**Task statement**
Below are some entries. Repeat exactly the lines from the one with "literal interpretation for" through the one with "are described in", and only those.

**Provided entries**
_ _ _ _ _ _ _

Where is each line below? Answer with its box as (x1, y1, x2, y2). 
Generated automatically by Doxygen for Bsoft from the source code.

_ _ _ _ _ _ _

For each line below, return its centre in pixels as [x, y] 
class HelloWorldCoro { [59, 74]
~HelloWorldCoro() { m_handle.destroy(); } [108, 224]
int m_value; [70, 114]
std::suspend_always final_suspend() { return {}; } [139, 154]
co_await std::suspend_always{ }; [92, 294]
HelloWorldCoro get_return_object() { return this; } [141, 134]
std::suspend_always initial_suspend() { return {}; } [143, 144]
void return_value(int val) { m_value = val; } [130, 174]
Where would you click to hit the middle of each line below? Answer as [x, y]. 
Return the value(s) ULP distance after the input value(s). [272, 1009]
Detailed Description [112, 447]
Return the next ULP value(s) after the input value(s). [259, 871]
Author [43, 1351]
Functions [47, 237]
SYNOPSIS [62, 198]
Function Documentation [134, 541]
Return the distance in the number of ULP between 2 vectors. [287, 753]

_ _ _ _ _ _ _

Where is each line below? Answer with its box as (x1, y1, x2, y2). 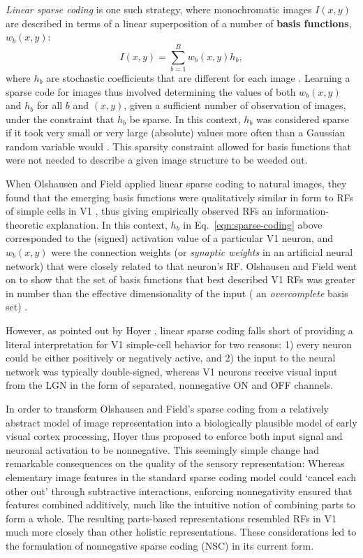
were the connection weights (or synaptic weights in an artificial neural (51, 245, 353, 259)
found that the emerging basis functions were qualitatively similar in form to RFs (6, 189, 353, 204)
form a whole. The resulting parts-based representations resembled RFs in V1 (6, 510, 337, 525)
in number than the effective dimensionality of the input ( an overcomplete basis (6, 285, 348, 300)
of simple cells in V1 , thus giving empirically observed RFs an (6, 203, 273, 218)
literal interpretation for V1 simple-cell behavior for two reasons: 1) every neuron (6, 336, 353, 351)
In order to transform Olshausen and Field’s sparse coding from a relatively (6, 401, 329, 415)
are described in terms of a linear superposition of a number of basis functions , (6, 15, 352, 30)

_ _ _ _ _ _ _

**Exercise answer**
literal interpretation for V1 simple-cell behavior for two reasons: 1) every neuron (6, 336, 353, 351)
In order to transform Olshausen and Field’s sparse coding from a relatively (6, 401, 329, 415)
are described in terms of a linear superposition of a number of basis functions , (6, 15, 352, 30)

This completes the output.